I have seen other posts which show to extract data from multiple webpages
But the problem is that for my website when I scroll the website to see the number of webpages to check in how many pages the data is divided into, the page automatically refresh next data, making unable to identify the number of webpages.I don't have that good knowledge of html and javascript so that I can easily identify the attribute on which the method is been getting called. so I have identified a way by which we can get the number of pages. The website when loaded in browser gives number of records present, accessing that number and divide it by 30(number of data present per page) for e.g if number of records present is 90, then do 90/30 = 3 number of pages
here is the code to get the number of records found on that page
active_name_data1 <- html_nodes(webpage,'.active')
active1 <- html_text(active_name_data1)
as.numeric(gsub("[^\\d]+", "", word(active1[1],start = 1,end =1), perl=TRUE))
AND another approach is that get the attribute for number of pages i.e
url='http://www.magicbricks.com/property-for-sale/residential-real-estate?bedroom=1&proptype=Multistorey-Apartment,Builder-Floor-Apartment,Penthouse,Studio-Apartment&cityName=Thane&BudgetMin=5-Lacs&BudgetMax=10-Lacs'
webpage <- read_html(url)
active_data_html <- html_nodes(webpage,'a.act')
active <- html_text(active_data_html)
here active gives me number of pages i.e "1" " 2" " 3" " 4"

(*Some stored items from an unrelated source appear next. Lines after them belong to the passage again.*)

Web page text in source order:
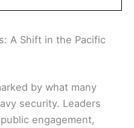
A Shift in the Pacific
by what many
security. Leaders
engagement,
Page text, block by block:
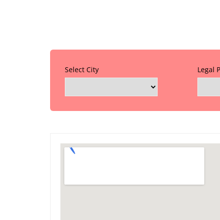
Select City Legal
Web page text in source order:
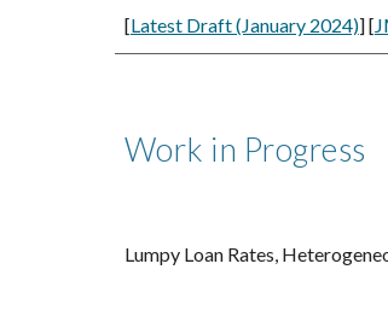
[Latest Draft (January 2024)] [
Work in Progress
Lumpy Loan Rates,
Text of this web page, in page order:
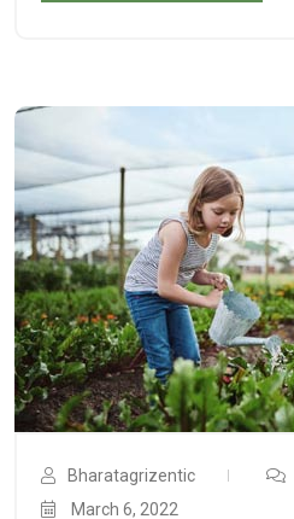
Bharatagrizentic
March 6, 2022
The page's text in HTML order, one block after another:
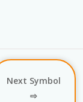
Next Symbol
⇨
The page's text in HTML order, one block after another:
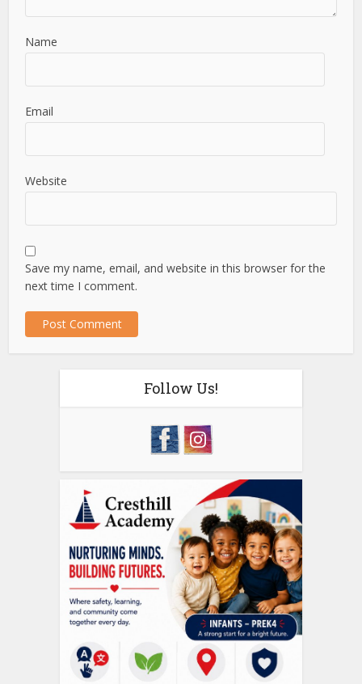
Name
Email
Website
Save my name, email, and website in this browser for the
next time I comment.
Follow Us!
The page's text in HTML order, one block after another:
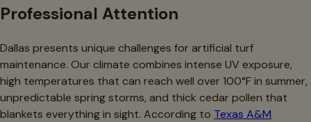
Professional Attention
Dallas presents unique challenges for artificial turf
maintenance. Our climate combines intense UV exposure,
high temperatures that can reach well over 100°F in summer,
unpredictable spring storms, and thick cedar pollen that
blankets everything in sight. According to Texas A&M
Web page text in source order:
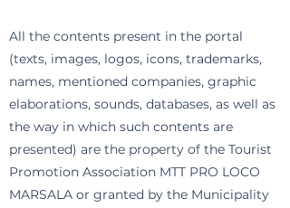
All the contents present in the portal
(texts, images, logos, icons, trademarks,
names, mentioned companies, graphic
elaborations, sounds, databases, as well as
the way in which such contents are
presented) are the property of the Tourist
Promotion Association MTT PRO LOCO
MARSALA or granted by the Municipality
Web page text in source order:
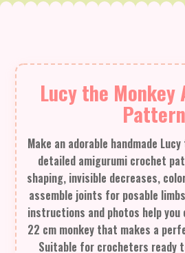
Lucy the Monkey
Pattern
Make an adorable handmade
detailed amigurumi crochet
shaping, invisible decreases,
assemble joints for posable
instructions and photos help you
22 cm monkey that makes a
Suitable for crocheters ready
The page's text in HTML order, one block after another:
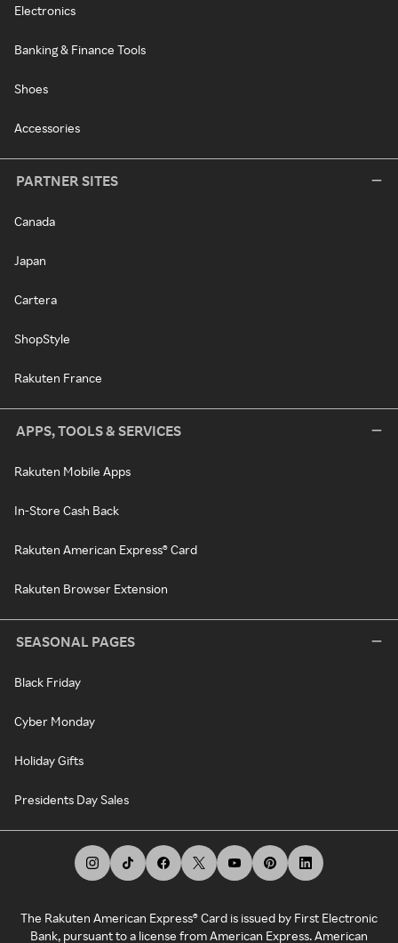
Electronics
Banking & Finance Tools
Shoes
Accessories
PARTNER SITES
Canada
Japan
Cartera
ShopStyle
Rakuten France
APPS, TOOLS & SERVICES
Rakuten Mobile Apps
In-Store Cash Back
Rakuten American Express® Card
Rakuten Browser Extension
SEASONAL PAGES
Black Friday
Cyber Monday
Holiday Gifts
Presidents Day Sales
The Rakuten American Express® Card is issued by First Electronic
Bank, pursuant to a license from American Express. American
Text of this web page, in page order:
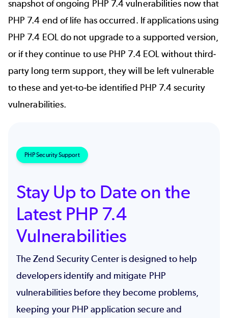
snapshot of ongoing PHP 7.4 vulnerabilities now that
PHP 7.4 end of life has occurred. If applications using
PHP 7.4 EOL do not upgrade to a supported version,
or if they continue to use PHP 7.4 EOL without third-
party long term support, they will be left vulnerable
to these and yet-to-be identified PHP 7.4 security
vulnerabilities.
PHP Security Support
Stay Up to Date on the
Latest PHP 7.4
Vulnerabilities
The Zend Security Center is designed to help
developers identify and mitigate PHP
vulnerabilities before they become problems,
keeping your PHP application secure and
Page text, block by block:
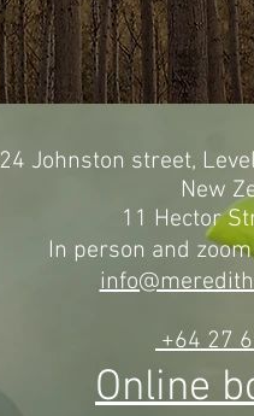
24 Johnston street,
New
11 Hector
In person and
+64 27
Online
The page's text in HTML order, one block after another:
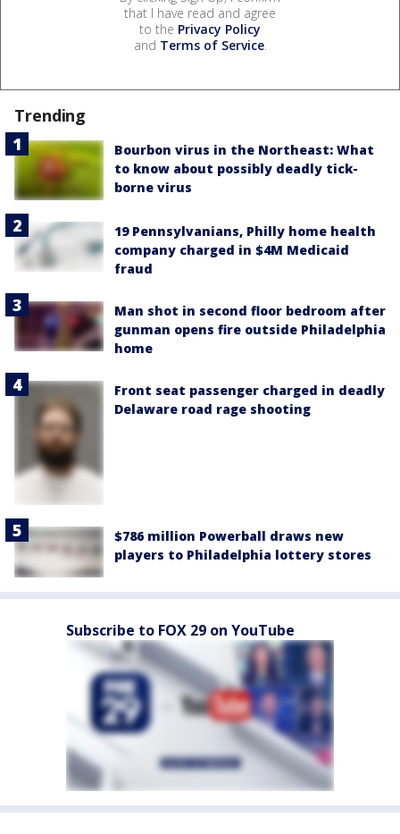
that I have read and agree
to the Privacy Policy
and Terms of Service.
Trending
Bourbon virus in the Northeast: What
to know about possibly deadly tick-
borne virus
19 Pennsylvanians, Philly home health
company charged in $4M Medicaid
fraud
Man shot in second floor bedroom after
gunman opens fire outside Philadelphia
home
Front seat passenger charged in deadly
Delaware road rage shooting
$786 million Powerball draws new
players to Philadelphia lottery stores
Subscribe to FOX 29 on YouTube
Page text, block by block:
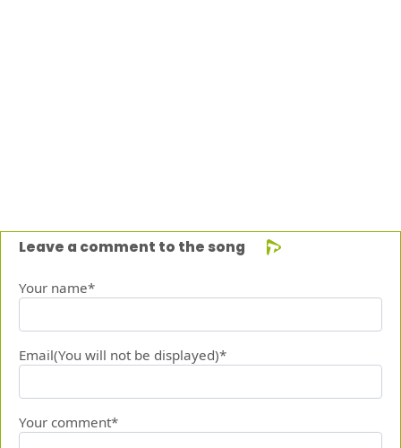
Leave a comment to the song
Your name*
Email(You will not be displayed)*
Your comment*
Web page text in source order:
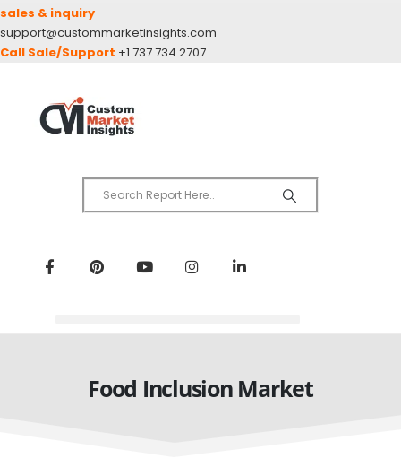
sales & inquiry
support@custommarketinsights.com
Call Sale/Support +1 737 734 2707
Food Inclusion Market
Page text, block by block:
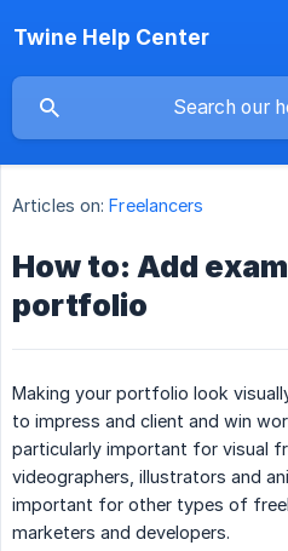
Twine Help Center
Articles on: Freelancers
How to: Add
portfolio
Making your portfolio look
to impress and client and win
particularly important for visual
videographers, illustrators and
important for other types of
marketers and developers.
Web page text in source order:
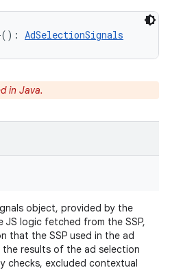
( ) : AdSelectionSignals
in Java.
object, provided by the
JS logic fetched from the SSP,
that the SSP used in the ad
results of the ad selection
checks, excluded contextual
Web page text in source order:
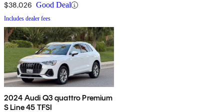
$38,026 Good Deal
Includes dealer fees
2024 Audi Q3 quattro Premium
S Line 45 TFSI
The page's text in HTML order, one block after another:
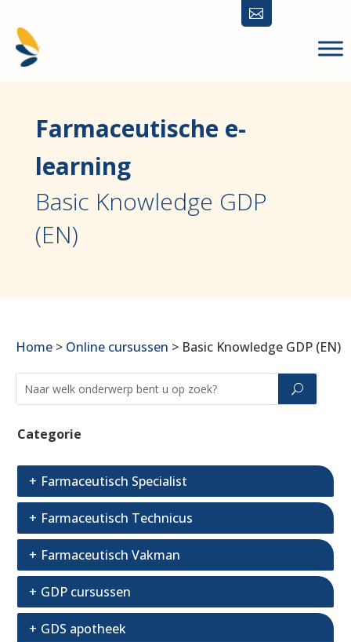

Farmaceutische e-
learning
Basic Knowledge GDP
(EN)
Home > Online cursussen > Basic Knowledge GDP (EN)
Categorie
Farmaceutisch Specialist
Farmaceutisch Technicus
Farmaceutisch Vakman
GDP cursussen
GDS apotheek
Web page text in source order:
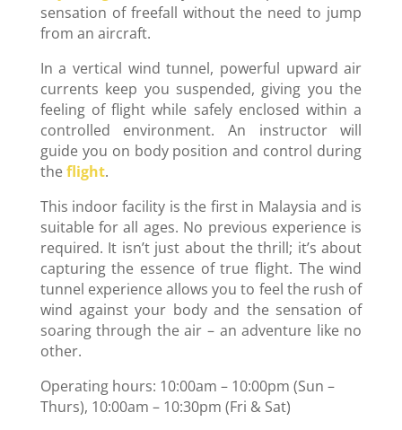
sensation of freefall without the need to jump
from an aircraft.
In a vertical wind tunnel, powerful upward air
currents keep you suspended, giving you the
feeling of flight while safely enclosed within a
controlled environment. An instructor will
guide you on body position and control during
theflight.
This indoor facility is the first in Malaysia and is
suitable for all ages. No previous experience is
required. It isn’t just about the thrill; it’s about
capturing the essence of true flight. The wind
tunnel experience allows you to feel the rush of
wind against your body and the sensation of
soaring through the air – an adventure like no
other.
Operating hours: 10:00am – 10:00pm (Sun –
Thurs), 10:00am – 10:30pm (Fri & Sat)
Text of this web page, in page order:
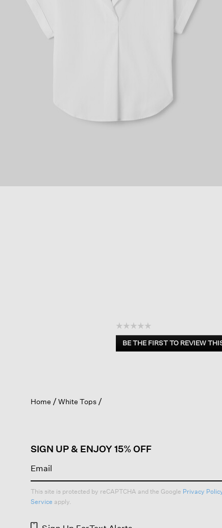
☆☆☆☆☆
No
rating
BE THE FIRST TO REVIEW
.
Home White Tops
SIGN UP & ENJOY 15% OFF
This site is protected by reCAPTCHA and the Google Privacy
Service apply.
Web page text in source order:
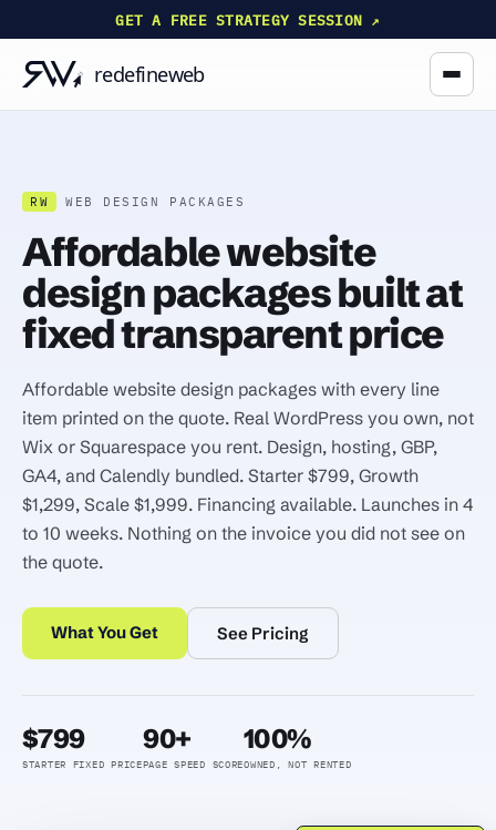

SO here I'm unable to identify how do I get the active page data and iterate the other number of webpage so as to get the entire data.
here is what I have tried (uuu_df2
is the dataframe with multiple link for which I want to crawl data)
library(rvest)
uuu_df2 <- data.frame(x = c('http://www.magicbricks.com/property-for-
sale/residential-real-estate?bedroom=1&proptype=Multistorey-Apartment,Builder-
Floor-Apartment,Penthouse,Studio-Apartment&cityName=Thane&BudgetMin=5-
Lacs&BudgetMax=5-Lacs',
'http://www.magicbricks.com/property-for-sale/residential-real-estate?bedroom=1&proptype=Multistorey-Apartment,Builder-Floor-Apartment,Penthouse,Studio-Apartment&cityName=Thane&BudgetMin=5-Lacs&BudgetMax=10-Lacs',
'http://www.magicbricks.com/property-for-sale/residential-real-estate?bedroom=1&proptype=Multistorey-Apartment,Builder-Floor-Apartment,Penthouse,Studio-Apartment&cityName=Thane&BudgetMin=5-Lacs&BudgetMax=10-Lacs'))
urlList <- llply(uuu_df2[,1], function(url){
this_pg <- read_html(url)
results_count <- this_pg %>%
xml_find_first(".//span[@id='resultCount']") %>%
xml_text() %>%
as.integer()
if(!is.na(results_count) & (results_count > 0)){
cards <- this_pg %>%
xml_find_all('//div[@class="SRCard"]')
df <- ldply(cards, .fun=function(x){
y <- data.frame(wine = x %>% xml_find_first('.//span[@class="agentNameh"]') %>% xml_text(),
excerpt = x %>% xml_find_first('.//div[@class="postedOn"]') %>% xml_text(),
locality = x %>% xml_find_first('.//span[@class="localityFirst"]') %>% xml_text(),
society = x %>% xml_find_first('.//div[@class="labValu"]') %>% xml_text() %>% gsub('\\n', '', .))
return(y)
})
} else {
df <- NULL
}
return(df)
}, .progress = 'text')
names(urlList) <- uuu_df2[,1]
a=bind_rows(urlList)
But this code just gives me the data from active page and does not iterate through other pages of the given link.
P.S : If the link doesn't has any record the code skips that link and moves to other link from the list.
Any suggestion on what changes should be made to the code will be helpful. Thanks in advance.